Человек направился к дыре в полу домика, чтобы справить нужду. Узкая линия потемневших тисовых листьев, равно как и круг коричневой травы на земле, отмечала место, куда ежедневно низвергался маленький водопад.
– И все-таки, наверное, я нравлюсь тебе. Ведь иначе ты бы давно выбрал другое соседство.
– Нравишься? – переспросил Дымок. – Почему ты должен мне нравиться?
– Нет, я вовсе не имею в виду, что во мне есть нечто, что должно нравиться…
Отшельник не был тщеславным человеком. Он знал, что выглядит на редкость уродливо – с единственным глазом и вытянутым, напоминающим собачью морду лицом. Отшельник знал также, что от него пахнет, хоть и не ощущал собственный запах – просто он не мылся с тех пор, как поселился на дереве: три года, восемь месяцев и одиннадцать дней назад. Более того, у аскета не было ничего, что могло бы понравиться коту, потому что у него вообще ничего не было. Однако Дымок оставался с ним.
– Я пришел к заключению, – промолвил отшельник, опуская кувшин на длинной веревке вниз, – что твоя доброта, которую я никак не заслужил, происходит оттого, что ты привязчив.
– Кто – я? – Дымок внимательно наблюдал, как отшельник опускает кувшин в маленькое углубление с водой у корней дерева. – Тебе хорошо известно, что я совершенно ни к чему не привязываюсь.
– Все это слова, Дымок. Только слова.
Перехватывая руками веревку, человек втащил кувшин в домик и подвинул коту. Дымок спрыгнул с подоконника и три-четыре раза коснулся язычком поверхности воды. Затем отшельник принялся пить сам – пил он долго и неторопливо, а остатки воды плеснул себе в лицо. Освежившись, аскет глубоко вздохнул и запел утреннюю песню.
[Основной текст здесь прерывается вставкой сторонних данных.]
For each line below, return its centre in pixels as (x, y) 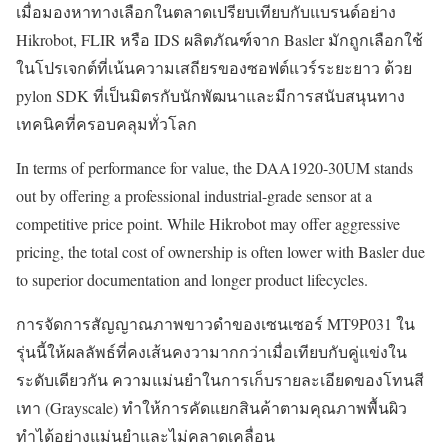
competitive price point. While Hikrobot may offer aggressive (208, 224)
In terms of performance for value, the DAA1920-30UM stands (214, 168)
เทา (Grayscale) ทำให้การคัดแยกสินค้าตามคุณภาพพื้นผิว (211, 408)
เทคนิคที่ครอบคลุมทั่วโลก (106, 124)
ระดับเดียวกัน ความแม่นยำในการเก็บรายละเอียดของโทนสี (220, 380)
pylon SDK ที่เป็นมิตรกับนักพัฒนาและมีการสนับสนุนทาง (210, 96)
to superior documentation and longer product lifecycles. (192, 280)
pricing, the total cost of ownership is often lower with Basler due (220, 252)
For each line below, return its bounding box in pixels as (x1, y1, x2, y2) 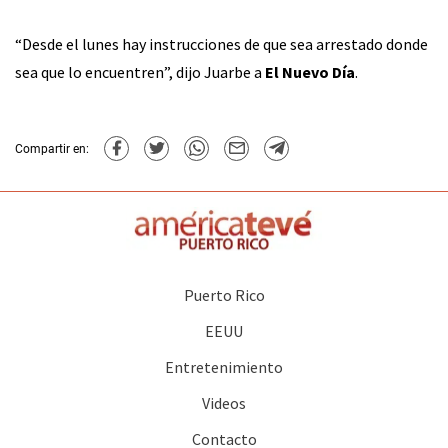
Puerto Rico (183, 285, 265, 306)
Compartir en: (15, 141, 89, 156)
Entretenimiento (165, 357, 283, 378)
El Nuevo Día (265, 62, 355, 83)
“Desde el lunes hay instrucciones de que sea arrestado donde (15, 34, 428, 55)
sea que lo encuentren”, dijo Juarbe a (15, 62, 265, 83)
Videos (202, 393, 246, 414)
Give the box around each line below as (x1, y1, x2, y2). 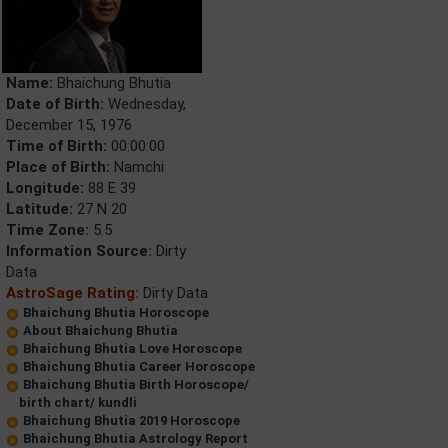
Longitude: (6, 179, 84, 197)
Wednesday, (104, 95, 186, 113)
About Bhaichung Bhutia (23, 323, 178, 338)
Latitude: (6, 200, 73, 218)
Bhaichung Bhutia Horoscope (23, 305, 209, 320)
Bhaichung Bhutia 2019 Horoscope (23, 413, 240, 428)
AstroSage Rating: (6, 284, 139, 302)
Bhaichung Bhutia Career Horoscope (23, 359, 255, 374)
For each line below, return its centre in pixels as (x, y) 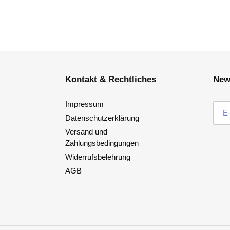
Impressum (84, 104)
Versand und (86, 131)
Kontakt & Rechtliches (111, 80)
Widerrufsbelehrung (98, 157)
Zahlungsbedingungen (102, 143)
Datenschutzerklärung (102, 118)
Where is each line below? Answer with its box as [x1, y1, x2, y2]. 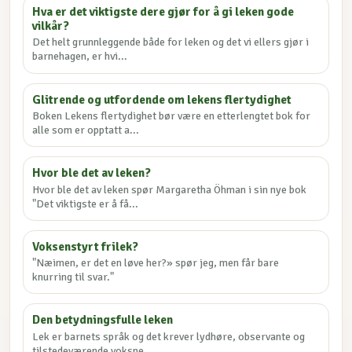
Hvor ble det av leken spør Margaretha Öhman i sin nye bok [32, 182, 307, 196]
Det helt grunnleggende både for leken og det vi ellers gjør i [32, 35, 310, 49]
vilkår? [32, 18, 70, 35]
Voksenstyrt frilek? [32, 238, 139, 255]
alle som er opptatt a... [32, 123, 140, 137]
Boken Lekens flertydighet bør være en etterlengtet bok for [32, 108, 311, 123]
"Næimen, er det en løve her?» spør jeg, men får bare [32, 256, 280, 270]
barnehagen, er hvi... [32, 49, 128, 64]
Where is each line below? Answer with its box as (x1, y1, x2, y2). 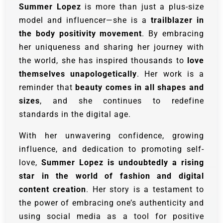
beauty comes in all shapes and (75, 82, 205, 92)
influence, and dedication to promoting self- (19, 144, 204, 154)
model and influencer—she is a (19, 15, 151, 25)
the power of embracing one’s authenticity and (19, 198, 204, 208)
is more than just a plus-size (81, 1, 205, 11)
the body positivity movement (19, 28, 142, 38)
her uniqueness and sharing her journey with (19, 42, 204, 52)
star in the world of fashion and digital (19, 171, 204, 181)
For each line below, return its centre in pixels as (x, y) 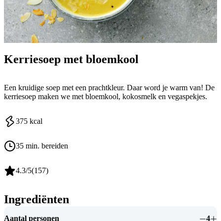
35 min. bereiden (42, 146)
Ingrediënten (37, 200)
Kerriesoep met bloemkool (71, 59)
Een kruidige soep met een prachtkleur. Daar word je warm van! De (109, 88)
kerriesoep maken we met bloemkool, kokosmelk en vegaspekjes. (106, 97)
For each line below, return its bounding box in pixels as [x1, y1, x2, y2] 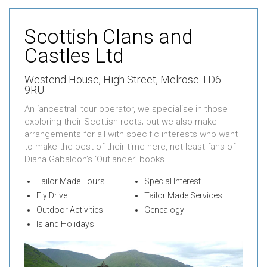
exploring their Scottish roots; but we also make [24, 116, 217, 127]
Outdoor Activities [36, 204, 103, 215]
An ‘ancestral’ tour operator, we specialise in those [24, 103, 228, 114]
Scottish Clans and [24, 24, 193, 48]
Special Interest [144, 176, 201, 186]
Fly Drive [36, 190, 67, 200]
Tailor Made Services [144, 190, 222, 200]
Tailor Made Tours [36, 176, 105, 186]
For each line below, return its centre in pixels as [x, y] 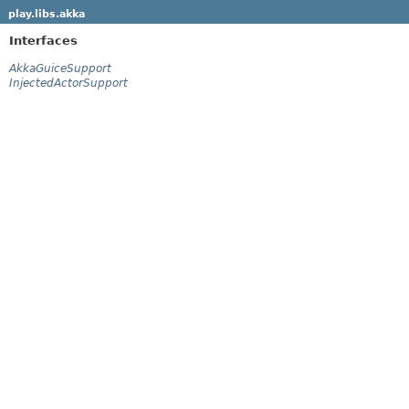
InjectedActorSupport [68, 83]
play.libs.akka [46, 14]
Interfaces [43, 40]
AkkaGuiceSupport [60, 68]
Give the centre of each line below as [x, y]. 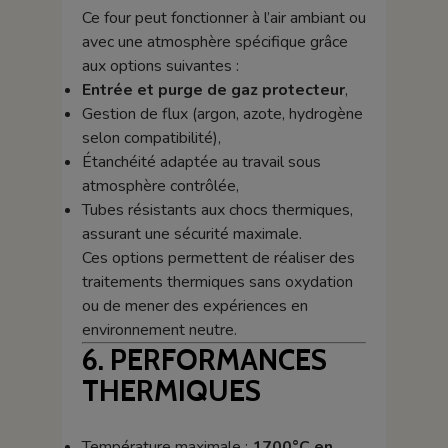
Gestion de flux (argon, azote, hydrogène [222, 113]
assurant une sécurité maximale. [191, 233]
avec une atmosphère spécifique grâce [214, 41]
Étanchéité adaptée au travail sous [201, 161]
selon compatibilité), [151, 137]
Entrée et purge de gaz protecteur [213, 89]
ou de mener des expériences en [194, 305]
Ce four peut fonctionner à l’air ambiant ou [223, 17]
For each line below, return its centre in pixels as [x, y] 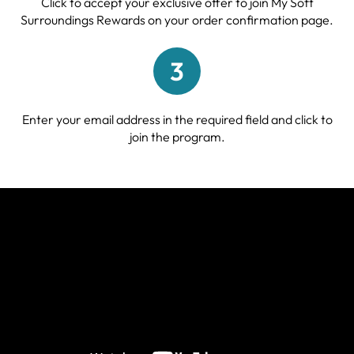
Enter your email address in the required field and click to [177, 119]
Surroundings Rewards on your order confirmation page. [177, 19]
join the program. [177, 136]
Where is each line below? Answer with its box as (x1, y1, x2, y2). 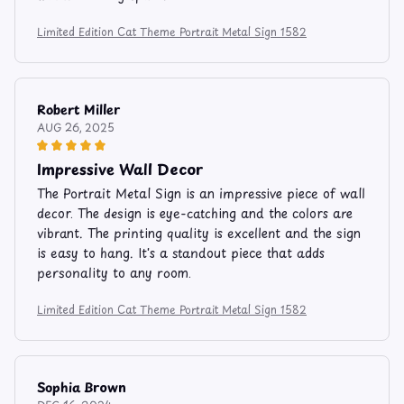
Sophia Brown (37, 377, 126, 397)
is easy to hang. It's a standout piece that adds (37, 243, 325, 262)
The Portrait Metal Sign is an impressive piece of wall (37, 183, 365, 203)
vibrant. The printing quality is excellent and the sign (37, 223, 361, 243)
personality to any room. (37, 262, 191, 282)
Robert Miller (37, 99, 120, 119)
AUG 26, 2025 (37, 118, 115, 135)
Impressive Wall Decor (37, 157, 203, 179)
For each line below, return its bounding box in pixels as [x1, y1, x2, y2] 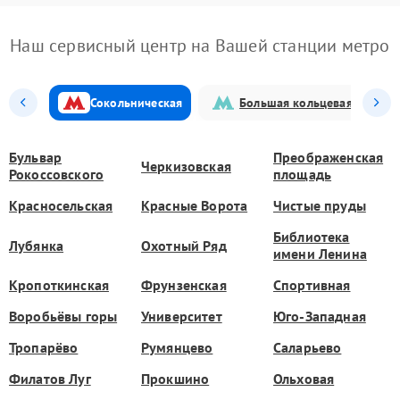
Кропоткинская [9, 276, 109, 294]
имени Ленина [273, 245, 367, 262]
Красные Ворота [141, 196, 248, 214]
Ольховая [273, 370, 335, 387]
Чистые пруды [273, 196, 366, 214]
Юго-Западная [273, 307, 366, 325]
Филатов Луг [9, 370, 91, 387]
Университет [141, 307, 222, 325]
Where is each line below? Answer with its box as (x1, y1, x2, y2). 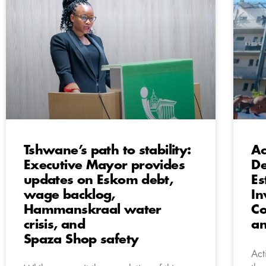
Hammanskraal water (24, 203, 161, 216)
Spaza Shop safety (24, 233, 139, 246)
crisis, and (24, 218, 85, 231)
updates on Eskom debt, (24, 173, 173, 186)
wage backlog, (24, 188, 115, 201)
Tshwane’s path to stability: (24, 144, 191, 157)
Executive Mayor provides (24, 159, 185, 172)
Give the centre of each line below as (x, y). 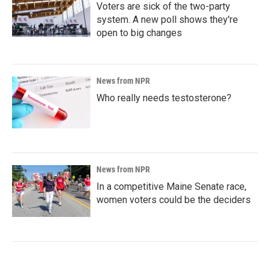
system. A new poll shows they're (167, 20)
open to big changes (139, 33)
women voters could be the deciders (174, 200)
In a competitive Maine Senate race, (171, 187)
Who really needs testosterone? (164, 98)
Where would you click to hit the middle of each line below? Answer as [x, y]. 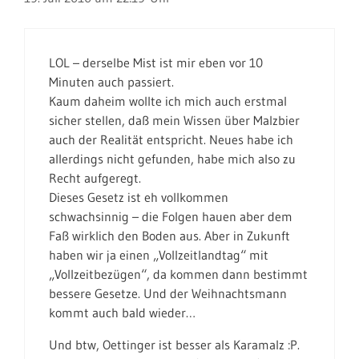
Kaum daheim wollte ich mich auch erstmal [168, 101]
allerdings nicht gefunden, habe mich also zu [172, 159]
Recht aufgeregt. [95, 178]
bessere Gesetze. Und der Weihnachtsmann [168, 293]
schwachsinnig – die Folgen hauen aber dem [171, 216]
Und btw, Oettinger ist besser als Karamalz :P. [174, 345]
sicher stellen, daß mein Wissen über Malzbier [174, 120]
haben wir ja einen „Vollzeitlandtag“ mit [159, 255]
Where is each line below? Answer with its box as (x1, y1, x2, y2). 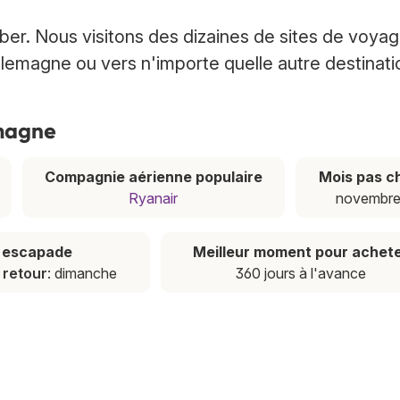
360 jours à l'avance (235, 264, 366, 283)
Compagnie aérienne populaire (44, 168, 262, 187)
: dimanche (47, 264, 118, 283)
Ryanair (129, 189, 179, 208)
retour (3, 264, 48, 283)
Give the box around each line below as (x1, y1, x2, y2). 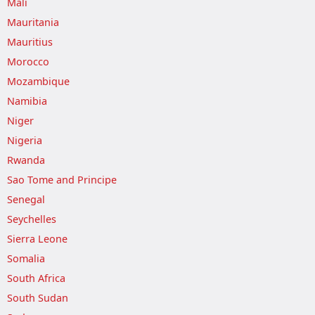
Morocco (7, 55, 49, 68)
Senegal (7, 193, 45, 206)
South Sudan (7, 291, 68, 304)
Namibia (7, 94, 47, 108)
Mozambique (7, 75, 70, 88)
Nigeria (7, 134, 42, 147)
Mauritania (7, 15, 59, 29)
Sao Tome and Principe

Если бы кто-нибудь попытался подслушать разговор человека и кота (что вряд ли могло случиться, так как вокруг до самого горизонта не пролегало ни дорог, ни тропинок), то он не услышал бы ничего. Однако они разговаривали, пусть и не вслух. Отшельник так долго жил один, что почти позабыл о таком способе общения, при котором собеседники сотрясают речью воздух. Что касается Дымка, то он и вовсе не умел говорить. Тем не менее они умудрялись каждый день беседовать, не прибегая к помощи звуков, и большинство из этих будничных разговоров были очень похожи друг на друга. И если бы отшельник дал себе труд задуматься об этом, то понял бы, что в таких беседах и заключается его привлекательность для кота. Разумные животные весьма ценят возможность поговорить с человеком, однако мало кто из людей способен поддержать с ними разговор. Дымок в душе посмеивался над отшельником и совершенно не понимал, с чего тот предпочел вести такой странный образ жизни, однако аскет отвечал, если кот обращался к нему. Дымок затруднился бы ответить, как определить, умеет человек общаться без помощи языка или нет. Выяснить это можно только опытным путем: обратиться к нему и посмотреть, поймет ли он тебя. И единственным человеческим существом, сумевшим понять его речь и ответить, оказался одноглазый отшельник, живущий на дереве. Что ж, мир вообще устроен криво и косо, словно сделан наспех, и вот вам лишнее тому доказательство, думал Дымок.